Nonlinear solver behavior when fault effective stress is zero (tensile stresses)

Hi Brad,

I am performing 2D quasi-static simulations using the rate and state friction model. In these simulations I am applying normal tensile traction at the fault to model pore pressure effect on the fault strength.

My problem is the following:

  1. I would like to model a case with very low effective stress. In this situation, I noticed that, due to fault slip and domain deformation, normal stress at the fault decreases causing the fault to open (effective stress >= 0) at some locations.

  2. The nonlinear solver then does not converge anymore, which I suspect is related to the frictionless interface.

I have verified that the nonlinear and linear solvers converges in few iterations whenever 1) normal tractions are not applied at the fault 2) or when the effective stress is large enough to prevent it to be larger than zero.

I know you may need a working version of the problem to provide detailed feedback, which I can prepare if needed.
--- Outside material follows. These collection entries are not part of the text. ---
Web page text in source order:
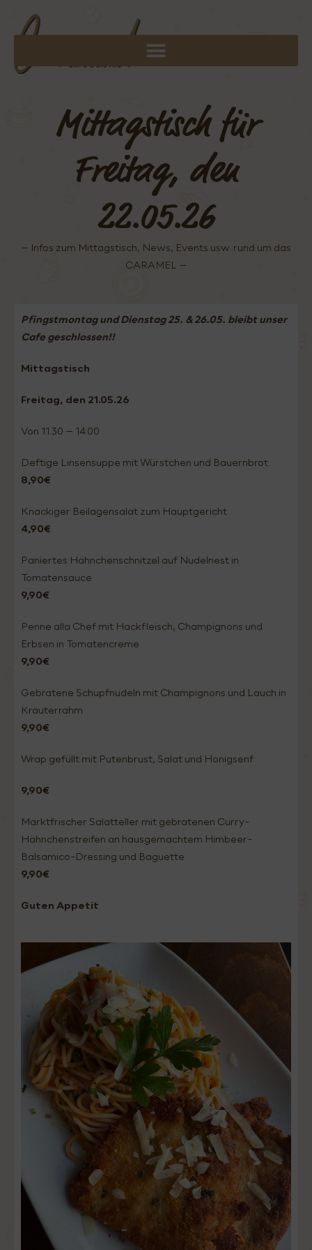
Mittagstisch für
Freitag, den
22.05.26
– Infos zum Mittagstisch, News, Events usw. rund um das
CARAMEL –
Pfingstmontag und Dienstag 25. & 26.05. bleibt unser
Cafe geschlossen!!
Mittagstisch
Freitag, den 21.05.26
Von 11.30 – 14.00
Deftige Linsensuppe mit Würstchen und Bauernbrot
8,90€
Knackiger Beilagensalat zum Hauptgericht
4,90€
Paniertes Hähnchenschnitzel auf Nudelnest in
Tomatensauce
9,90€
Penne alla Chef mit Hackfleisch, Champignons und
Erbsen in Tomatencreme
9,90€
Gebratene Schupfnudeln mit Champignons und Lauch in
Kräuterrahm
9,90€
Wrap gefüllt mit Putenbrust, Salat und Honigsenf
9,90€
Marktfrischer Salatteller mit gebratenen Curry-
Hähnchenstreifen an hausgemachtem Himbeer-
Balsamico-Dressing und Baguette
9,90€
Guten Appetit
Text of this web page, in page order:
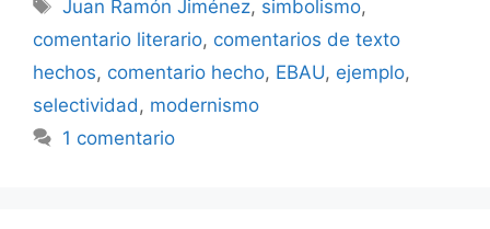
Juan Ramón Jiménez, simbolismo,
comentario literario, comentarios de texto
hechos, comentario hecho, EBAU, ejemplo,
selectividad , modernismo
1 comentario
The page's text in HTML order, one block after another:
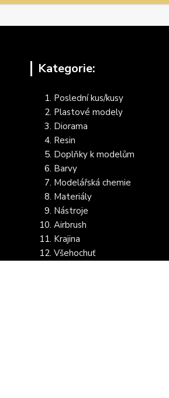
Kategorie:
Poslední kus/kusy
Plastové modely
Diorama
Resin
Doplňky k modelům
Barvy
Modelářská chemie
Materiály
Nástroje
Airbrush
Krajina
Všehochuť
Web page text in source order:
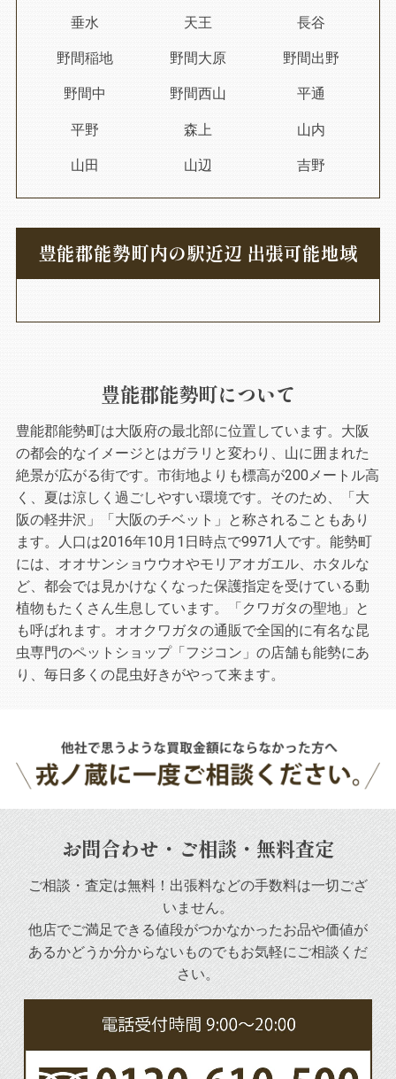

In the mean time, would you be able to comment a little on what is the expect behavior of the nonlinear solver when the fault is in tension (effective stress >= 0) ?

Thank you,

A localized region of very low effective normal stress or even tension should not cause much change in the number of nonlinear iterations and rate of convergence of the nonlinear solve. The nonlinear solve is most likely to have difficulties and a slow rate of convergence in cases with large simultaneous slip over large fractions of the domain. There is not that much that can be done to mitigate a slow rate of convergence with the current formulation when a large fraction of a through-going fault is slipping simultaneously.